-- Exercise instructions --
Of the entries below, copy only those lines that contain the word "Shipment".

===============

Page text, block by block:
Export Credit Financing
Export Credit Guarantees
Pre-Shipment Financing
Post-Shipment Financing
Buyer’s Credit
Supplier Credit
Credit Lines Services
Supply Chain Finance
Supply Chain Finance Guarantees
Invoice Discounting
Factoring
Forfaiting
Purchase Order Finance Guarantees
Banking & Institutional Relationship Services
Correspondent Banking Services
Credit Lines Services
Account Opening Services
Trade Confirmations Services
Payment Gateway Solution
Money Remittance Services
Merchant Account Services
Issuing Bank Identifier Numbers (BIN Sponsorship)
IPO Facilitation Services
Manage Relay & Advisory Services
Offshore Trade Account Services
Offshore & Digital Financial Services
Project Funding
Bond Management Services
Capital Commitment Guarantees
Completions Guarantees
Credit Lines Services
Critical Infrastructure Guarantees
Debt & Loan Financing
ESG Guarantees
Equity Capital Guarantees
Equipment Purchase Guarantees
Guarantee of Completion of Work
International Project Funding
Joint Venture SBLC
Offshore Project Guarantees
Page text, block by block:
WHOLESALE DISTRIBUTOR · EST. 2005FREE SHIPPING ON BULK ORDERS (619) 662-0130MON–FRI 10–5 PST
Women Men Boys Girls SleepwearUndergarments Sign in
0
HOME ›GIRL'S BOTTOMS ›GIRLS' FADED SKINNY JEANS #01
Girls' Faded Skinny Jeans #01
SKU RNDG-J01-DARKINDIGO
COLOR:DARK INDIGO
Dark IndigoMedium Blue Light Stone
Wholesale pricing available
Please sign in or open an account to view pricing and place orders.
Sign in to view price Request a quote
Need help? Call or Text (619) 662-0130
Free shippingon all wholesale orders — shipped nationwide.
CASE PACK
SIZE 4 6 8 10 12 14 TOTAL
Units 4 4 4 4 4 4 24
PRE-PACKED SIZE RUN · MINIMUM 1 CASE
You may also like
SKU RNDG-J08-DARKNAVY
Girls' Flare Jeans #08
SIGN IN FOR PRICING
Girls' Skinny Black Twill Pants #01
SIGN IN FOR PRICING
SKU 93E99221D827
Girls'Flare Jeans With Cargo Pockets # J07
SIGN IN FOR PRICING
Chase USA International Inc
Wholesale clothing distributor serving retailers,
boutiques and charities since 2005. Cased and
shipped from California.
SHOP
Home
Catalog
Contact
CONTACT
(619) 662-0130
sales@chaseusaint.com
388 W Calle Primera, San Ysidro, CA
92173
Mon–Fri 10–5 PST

===============

-- Response to this exercise --
Pre-Shipment Financing
Post-Shipment Financing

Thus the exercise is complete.